Additionally, given that our algorithms are iteration-based and converge quickly, one could speed up the procedure above using methods from the hyperparameter search literature. Specifically, low-budget Bayesian optimization methods like successive halving by Jamieson and Talwalkar (citation below) should be well-suited to select promising configuration candidates quickly. Here, a configuration consists of an interval structure and the hyperparameters of the algorithms. Now, we run our algorithms for a small number of iterations for many different configurations. Then, the successive halving procedure will be able to pick the most promising candidates automatically to use more iterations on them. This is done multiple times until, at the end, we find one most promising solution.
We will add a discussion of this in the appendix of the final version of our paper.
Kevin G. Jamieson, Ameet Talwalkar: Non-stochastic Best Arm Identification and Hyperparameter Optimization. AISTATS 2016: 240-248
Could the authors discuss potential extensions of this method to multi-dimensional interval representations? Although outside the scope of this work, a discussion on the challenges of higher-dimensional interactions, including their real-world applicability, would enhance the significance of this framework.
Thank you for raising this interesting point. Surprisingly, after discussing the reviewer's suggestion, we realized that all of our algorithms (both the heuristics, as well as the FPT algorithm) also extend to higher-dimensional settings without any significant changes:
- The assignment-procedure from the heuristic GAIA (Algorithm 1) can be readily adapted, because it only uses the overlap-structure of the geometric objects.
- Similarly, this is also the case for the analysis of the FPT algorithm, which works with overlapping clusters and this analysis thus also extends when we have higher-dimensional objects. We will mention this in the final version of the paper, and we will also mention that studying this empirically appears to be an interesting question for future work.
This paper introduces a generalization of correlation clustering, which they call the “Opinion Interval Representation” problem.

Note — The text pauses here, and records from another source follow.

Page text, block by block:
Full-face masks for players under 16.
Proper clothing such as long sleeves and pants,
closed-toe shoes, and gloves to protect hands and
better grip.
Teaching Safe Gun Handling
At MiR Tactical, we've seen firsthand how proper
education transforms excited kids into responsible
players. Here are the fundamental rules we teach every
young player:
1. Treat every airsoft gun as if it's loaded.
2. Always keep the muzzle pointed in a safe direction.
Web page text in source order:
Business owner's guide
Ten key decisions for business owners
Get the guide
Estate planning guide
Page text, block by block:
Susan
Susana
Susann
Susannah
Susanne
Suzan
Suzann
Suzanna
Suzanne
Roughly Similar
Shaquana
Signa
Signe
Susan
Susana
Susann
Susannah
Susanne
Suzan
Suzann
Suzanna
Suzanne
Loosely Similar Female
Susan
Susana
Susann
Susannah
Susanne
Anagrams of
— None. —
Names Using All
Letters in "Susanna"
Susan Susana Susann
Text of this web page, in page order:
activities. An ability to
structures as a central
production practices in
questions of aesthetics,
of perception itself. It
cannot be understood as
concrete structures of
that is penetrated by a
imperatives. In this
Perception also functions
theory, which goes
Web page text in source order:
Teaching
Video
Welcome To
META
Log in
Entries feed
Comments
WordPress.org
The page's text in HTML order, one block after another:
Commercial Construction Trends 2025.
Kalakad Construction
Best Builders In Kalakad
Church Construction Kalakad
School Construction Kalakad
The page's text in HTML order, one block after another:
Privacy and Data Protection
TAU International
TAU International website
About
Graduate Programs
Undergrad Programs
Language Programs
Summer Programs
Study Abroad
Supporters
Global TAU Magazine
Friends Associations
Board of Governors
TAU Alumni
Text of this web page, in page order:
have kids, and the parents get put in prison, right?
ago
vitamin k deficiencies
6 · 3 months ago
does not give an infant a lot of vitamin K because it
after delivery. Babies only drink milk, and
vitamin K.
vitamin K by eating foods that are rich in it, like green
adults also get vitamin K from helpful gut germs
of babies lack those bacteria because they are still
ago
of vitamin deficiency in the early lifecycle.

The idea is that we are given a set of nodes and a set of signed edges. In correlation clustering, the goal is to assign nodes to clusters in such a way that we minimize the total number of negative edges within a cluster plus the number of positive edges between two different clusters. This paper consider instead assigning each node to an interval on the real line. If two nodes have overlapping intervals, we recieve a penality if they have a negative edge between them. If nodes have non-overlapping intervals, they receive a penalty if connected by a positive edge. The idea is to choose intervals to minimize the number of penalties.
The justifcation for this problem is that we might have non-transitive edge forming behavior in social networks — the authors give the compelling example of politicians — a centrist candidate might often vote the same way as both a liberal candidate and a conservative candidate, but those candidates rarely vote in the same way. The authors also provide some nice experimental justification — they apply the clustering approach to a new data set based on German Parliment votes, and recover a natural picture of the political “spread” of different parties. They also show that, on all examples datasets they test, the problem leads to significanty better “explanations” than correlation clustering -- i.e., it is possible to produce an interval representations that gets many more edges correct than a regular clustering. This is despite the fact that these experiments actually solve a restricted version of the problem, where we have a fixed number of intervals k (they choose k = 8 for some reason) and assign every node to one of those intervals.
The theoretical work of the paper is mainly focused on algorithms, and read more like an algorithms conference paper than a machine learning paper. The authors first prove the problem as stated is NP-hard, which is not too surprising. They then describe a fixed-parameter tractible algorithm for their restricted version of the problem involving a fixed set of k intervals — the runtime is polynomial but exponential in k. This method is based on adapting an FPT algorithm for correlation clustering when the number of clusters is fixed (in general, correlation clustering allows any number of clusters — the idea is to find the least disagreements amoung all possible partitions). Basically, but brute forcing over all possible “overlaps” of the fixed set of intervals, they can reduce to a generalization of correlation clustering where disagreement between some clusters is not penalized.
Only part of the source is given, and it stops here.